Emma Scarr – Scarred For Life
Independent – Out Now
As well as being one half of Black*Scarr with Johnny Black, Emma Scarr has a parallel solo career, albeit she’s been a little lax on that count with this being her first album as such in nine years. And, recorded in lockdown, save for Garry Smith remotely contributing slide, 12 string, Tricone resonator and mandola on three tracks, it’s a totally one-woman affair, Scarr playing all the instruments, which include table banging percussion but no drums or electric bass, with the music’s influences encompassing country, Americana, traditional and folk-punk, delivered in an unvarnished, raspy but compelling vocal at times evocative of Kirsty MacColl.
The material encompasses previously unrecorded songs from the past 15 years, alongside two from 2020, one of the former providing the opener with Kathy O’Toole, a reminiscence of a friend from her teenage years, a painter and decorator from Ireland, that won the first Watford Folk Song Competition in 2015. A celebration of the musical debt owed to the Irish musicians with whom she played in London during the 90s, it slowly jogs along as, accompanied by strummed mandolin, fiddle and whistle, she unfolds the memories.
The harmonica haunted, cascading melody of When I Used To Drink continues the reflective note with its reminiscences of a once over-affectionate relationship with the bottle and the security and companionship it provided, followed on with the lurching mazurka-feel to Sirens In July as it talks of the regular drought-caused yearly fires on Wanstead Flats, harmonica adding a touch of the spaghetti westerns.
A reference to the secluded waters of Snaresbrook at the tip of Epping Forest, taken at a gentle, rueful pace The Ballad of Hollow Ponds is more especially a song about getting older and how life portrayed on the film posters and in songs is rarely akin to the real thing, exchanging the fiery passion of youth for rowing and watching the ripples.

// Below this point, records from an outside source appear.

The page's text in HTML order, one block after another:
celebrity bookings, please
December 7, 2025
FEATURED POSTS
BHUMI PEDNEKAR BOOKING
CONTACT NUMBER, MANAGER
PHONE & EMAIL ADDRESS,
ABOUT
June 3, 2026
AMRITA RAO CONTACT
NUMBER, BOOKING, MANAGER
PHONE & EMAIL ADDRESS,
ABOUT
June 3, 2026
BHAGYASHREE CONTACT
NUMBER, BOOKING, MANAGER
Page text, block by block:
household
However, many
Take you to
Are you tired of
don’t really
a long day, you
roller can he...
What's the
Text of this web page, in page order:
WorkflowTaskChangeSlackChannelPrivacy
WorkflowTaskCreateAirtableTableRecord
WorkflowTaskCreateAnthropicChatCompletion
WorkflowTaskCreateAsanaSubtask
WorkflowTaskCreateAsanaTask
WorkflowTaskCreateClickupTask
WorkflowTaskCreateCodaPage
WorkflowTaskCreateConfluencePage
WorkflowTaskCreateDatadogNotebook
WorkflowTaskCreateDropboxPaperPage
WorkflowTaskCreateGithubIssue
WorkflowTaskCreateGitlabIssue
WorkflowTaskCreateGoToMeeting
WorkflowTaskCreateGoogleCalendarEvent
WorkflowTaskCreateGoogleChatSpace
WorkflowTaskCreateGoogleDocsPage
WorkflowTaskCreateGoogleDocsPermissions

Still within Epping Forest, riding a mandola wave and electric guitar break, My Debden Prince is a simple rootsy love song, to be followed in a slow sway-along with the harmonica-blowing, simple drum thump, mandolin shimmering Last Year’s Joke, a near six-minute wry (not necessarily autobiographical) self-portrait musing on a past dysfunctional relationship into which she plunged headlong (“moderation’s not something I can do”) only to be left beached (“I know nothing of men or middle-aged sex”) and wallowing in the rage and self-pity of a 14-year-old.

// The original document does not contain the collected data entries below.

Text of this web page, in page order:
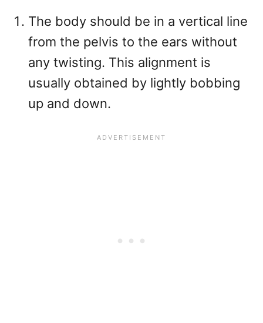
The body should be in a vertical line
from the pelvis to the ears without
any twisting. This alignment is
usually obtained by lightly bobbing
up and down.
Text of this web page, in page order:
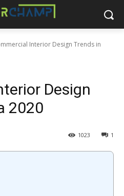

It’s back to an uptempo, lurching driving strum, Irish folk flurries and alcohol as a crutch for lack of self-worth with the shoulder of support on offer in Molly What’s Your Poison? before the lyrical GPS again locates to Essex with River Blackwater, a sub-tributary of the Thames that rises near Saffron Walden, a flow along, squeezebox coloured romantic getaway from the urban daily grind, laughing like a loon even as she ponders storm clouds gathering in her mind
It ends, first, with the fiddle and mandolin-led folk-punk bounce and harmonica solo of Stay, a song about a can’t live with you, can’t live without you relationship that might well be the characters from Fairytale of New York somewhere further down the line, and, finally, striking a similar thematic note (and with vague musical echoes of the aforementioned), the sway-along, shanty-ish Blackberry Picking, a fruit-based fable about a relationship in which the narrator’s companion is never satisfied and always wants more and better. Both she and Black have gathered a solid following for their albums and live shows in and around their stomping ground, this terrific album once again reinforcing that their music, together or solo, is deserving of a far wider and far bigger audience.